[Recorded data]
((

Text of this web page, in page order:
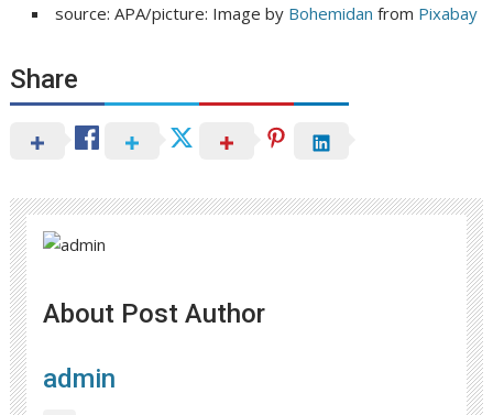
source: APA/picture: Image by Bohemidan from Pixabay
Share
About Post Author
admin
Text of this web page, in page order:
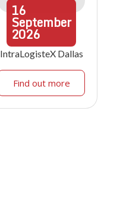
16
September
2026
IntraLogisteX Dallas
Find out more
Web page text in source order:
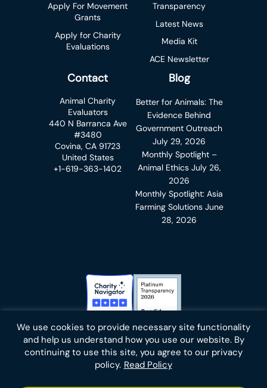
We use cookies to provide necessary site functionality
and help us understand how you use our website. By
continuing to use this site, you agree to our privacy
policy. Read Policy
Apply For Movement
Grants
Apply for Charity
Evaluations
Transparency
Latest News
Media Kit
ACE Newsletter
Contact
Animal Charity
Evaluators
440 N Barranca Ave
#3480
Covina, CA 91723
United States
+1-619-363-1402
Blog
Better for Animals: The
Evidence Behind
Government Outreach
July 29, 2026
Monthly Spotlight –
Animal Ethics July 26,
2026
Monthly Spotlight: Asia
Farming Solutions June
28, 2026
Charity Navigator BadgeCandid Platinum Transparency
Blueskyfacebookinstagram
linkedinyoutubetwitteremail
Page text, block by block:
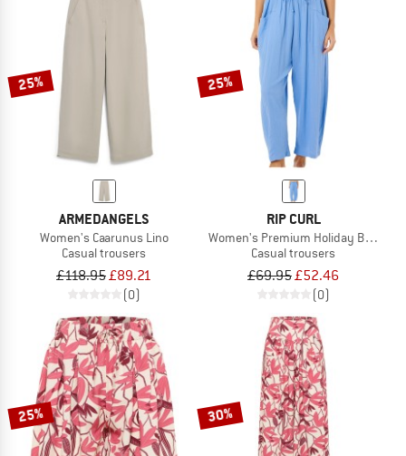
25%
ARMEDANGELS
Women's Caarunus Lino
Casual trousers
£118.95£89.21
(0)
25%
RIP CURL
Women's Premium Holiday Barrel
Casual trousers
£69.95£52.46
(0)
25% 30%
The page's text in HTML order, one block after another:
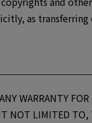
as
WARRANTY
NOT LIMITED TO,
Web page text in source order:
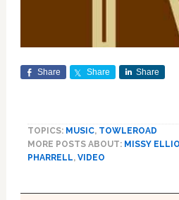
Share Share Share
TOPICS: MUSIC, TOWLEROAD
MORE POSTS ABOUT: MISSY
PHARRELL, VIDEO
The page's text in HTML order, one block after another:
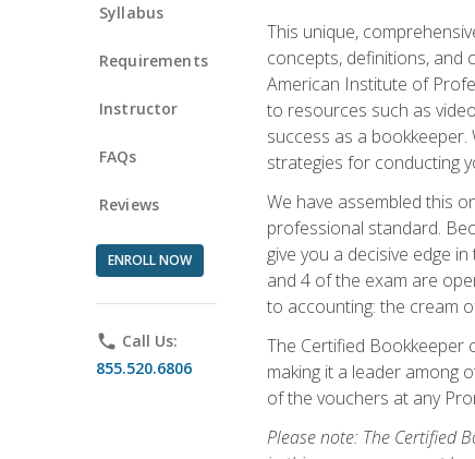
Syllabus
Requirements
Instructor
FAQs
Reviews
ENROLL NOW
phone Call Us:
855.520.6806
This unique,
concepts, definitions, and
American Institute of
to resources such as
success as a
strategies for conducting
We have assembled this
professional standard.
give you a decisive edge
and 4 of the exam are
to accounting: the cream
The Certified
making it a leader among
of the vouchers at any
Please note: The Certified
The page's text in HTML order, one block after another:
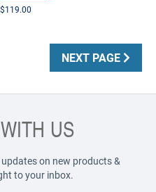
$119.00
NEXT PAGE
WITH US
on new products &
to your inbox.
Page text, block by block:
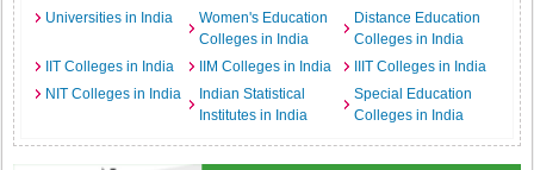
Universities in India
Women's Education
Colleges in India
Distance Education
Colleges in India
IIT Colleges in India
IIM Colleges in India
IIIT Colleges in India
NIT Colleges in India
Indian Statistical
Institutes in India
Special Education
Colleges in India
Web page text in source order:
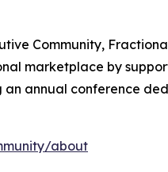
Community,
marketplace by
an annual conference
about
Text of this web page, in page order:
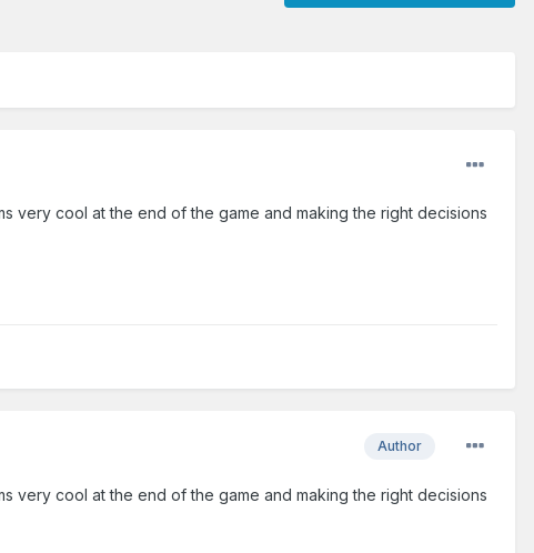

))

--- Required action ---
Your copy of the data above should match it exactly, apart from the images.

--- Reply ---
Text of this web page, in page order:
source: APA/picture: Image by Bohemidan from Pixabay
Share
About Post Author
admin
Text of this web page, in page order:
16
September
2026
IntraLogisteX Dallas
Find out more
Web page text in source order:
We use cookies to provide necessary site functionality
and help us understand how you use our website. By
continuing to use this site, you agree to our privacy
policy. Read Policy
Apply For Movement
Grants
Apply for Charity
Evaluations
Transparency
Latest News
Media Kit
ACE Newsletter
Contact
Animal Charity
Evaluators
440 N Barranca Ave
#3480
Covina, CA 91723
United States
+1-619-363-1402
Blog
Better for Animals: The
Evidence Behind
Government Outreach
July 29, 2026
Monthly Spotlight –
Animal Ethics July 26,
2026
Monthly Spotlight: Asia
Farming Solutions June
28, 2026
Charity Navigator BadgeCandid Platinum Transparency
Blueskyfacebookinstagram
linkedinyoutubetwitteremail
Page text, block by block:
25%
ARMEDANGELS
Women's Caarunus Lino
Casual trousers
£118.95£89.21
(0)
25%
RIP CURL
Women's Premium Holiday Barrel
Casual trousers
£69.95£52.46
(0)
25% 30%
The page's text in HTML order, one block after another:
as
WARRANTY
NOT LIMITED TO,
Web page text in source order:
Share Share Share
TOPICS: MUSIC, TOWLEROAD
MORE POSTS ABOUT: MISSY
PHARRELL, VIDEO
The page's text in HTML order, one block after another:
Syllabus
Requirements
Instructor
FAQs
Reviews
ENROLL NOW
phone Call Us:
855.520.6806
This unique,
concepts, definitions, and
American Institute of
to resources such as
success as a
strategies for conducting
We have assembled this
professional standard.
give you a decisive edge
and 4 of the exam are
to accounting: the cream
The Certified
making it a leader among
of the vouchers at any
Please note: The Certified
The page's text in HTML order, one block after another:
$119.00
NEXT PAGE
WITH US
on new products &
to your inbox.
Page text, block by block:
Universities in India
Women's Education
Colleges in India
Distance Education
Colleges in India
IIT Colleges in India
IIM Colleges in India
IIIT Colleges in India
NIT Colleges in India
Indian Statistical
Institutes in India
Special Education
Colleges in India
Web page text in source order:
Community,
marketplace by
an annual conference
about
Text of this web page, in page order:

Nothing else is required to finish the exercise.